◆ **WHAT IS BEING ASKED**
Set down every line of the data, unchanged and complete.

◆ **GIVEN RECORDS**
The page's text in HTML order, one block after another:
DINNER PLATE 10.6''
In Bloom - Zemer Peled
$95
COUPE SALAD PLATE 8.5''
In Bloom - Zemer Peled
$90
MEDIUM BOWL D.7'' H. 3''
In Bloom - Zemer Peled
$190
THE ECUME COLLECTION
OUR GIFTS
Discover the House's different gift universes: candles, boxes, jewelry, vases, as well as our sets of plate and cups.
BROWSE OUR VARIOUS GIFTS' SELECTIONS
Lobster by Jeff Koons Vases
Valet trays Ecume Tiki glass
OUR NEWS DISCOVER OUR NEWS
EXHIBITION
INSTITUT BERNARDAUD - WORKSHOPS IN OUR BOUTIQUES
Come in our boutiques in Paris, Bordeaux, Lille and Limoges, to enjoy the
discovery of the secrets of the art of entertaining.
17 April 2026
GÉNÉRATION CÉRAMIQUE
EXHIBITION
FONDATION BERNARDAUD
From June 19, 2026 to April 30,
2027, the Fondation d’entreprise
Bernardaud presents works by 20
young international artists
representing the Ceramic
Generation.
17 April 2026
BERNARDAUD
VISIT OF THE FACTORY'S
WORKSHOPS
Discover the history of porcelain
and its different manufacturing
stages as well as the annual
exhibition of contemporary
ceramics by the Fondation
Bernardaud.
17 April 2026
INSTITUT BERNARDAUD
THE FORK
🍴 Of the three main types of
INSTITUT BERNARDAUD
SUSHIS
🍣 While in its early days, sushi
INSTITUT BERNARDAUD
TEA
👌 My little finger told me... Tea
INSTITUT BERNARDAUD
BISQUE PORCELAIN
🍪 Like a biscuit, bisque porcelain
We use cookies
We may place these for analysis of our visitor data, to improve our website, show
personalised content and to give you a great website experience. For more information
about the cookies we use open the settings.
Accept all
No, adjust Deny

◆ **SOLUTION**
The page's text in HTML order, one block after another:
DINNER PLATE 10.6''
In Bloom - Zemer Peled
$95
COUPE SALAD PLATE 8.5''
In Bloom - Zemer Peled
$90
MEDIUM BOWL D.7'' H. 3''
In Bloom - Zemer Peled
$190
THE ECUME COLLECTION
OUR GIFTS
Discover the House's different gift universes: candles, boxes, jewelry, vases, as well as our sets of plate and cups.
BROWSE OUR VARIOUS GIFTS' SELECTIONS
Lobster by Jeff Koons Vases
Valet trays Ecume Tiki glass
OUR NEWS DISCOVER OUR NEWS
EXHIBITION
INSTITUT BERNARDAUD - WORKSHOPS IN OUR BOUTIQUES
Come in our boutiques in Paris, Bordeaux, Lille and Limoges, to enjoy the
discovery of the secrets of the art of entertaining.
17 April 2026
GÉNÉRATION CÉRAMIQUE
EXHIBITION
FONDATION BERNARDAUD
From June 19, 2026 to April 30,
2027, the Fondation d’entreprise
Bernardaud presents works by 20
young international artists
representing the Ceramic
Generation.
17 April 2026
BERNARDAUD
VISIT OF THE FACTORY'S
WORKSHOPS
Discover the history of porcelain
and its different manufacturing
stages as well as the annual
exhibition of contemporary
ceramics by the Fondation
Bernardaud.
17 April 2026
INSTITUT BERNARDAUD
THE FORK
🍴 Of the three main types of
INSTITUT BERNARDAUD
SUSHIS
🍣 While in its early days, sushi
INSTITUT BERNARDAUD
TEA
👌 My little finger told me... Tea
INSTITUT BERNARDAUD
BISQUE PORCELAIN
🍪 Like a biscuit, bisque porcelain
We use cookies
We may place these for analysis of our visitor data, to improve our website, show
personalised content and to give you a great website experience. For more information
about the cookies we use open the settings.
Accept all
No, adjust Deny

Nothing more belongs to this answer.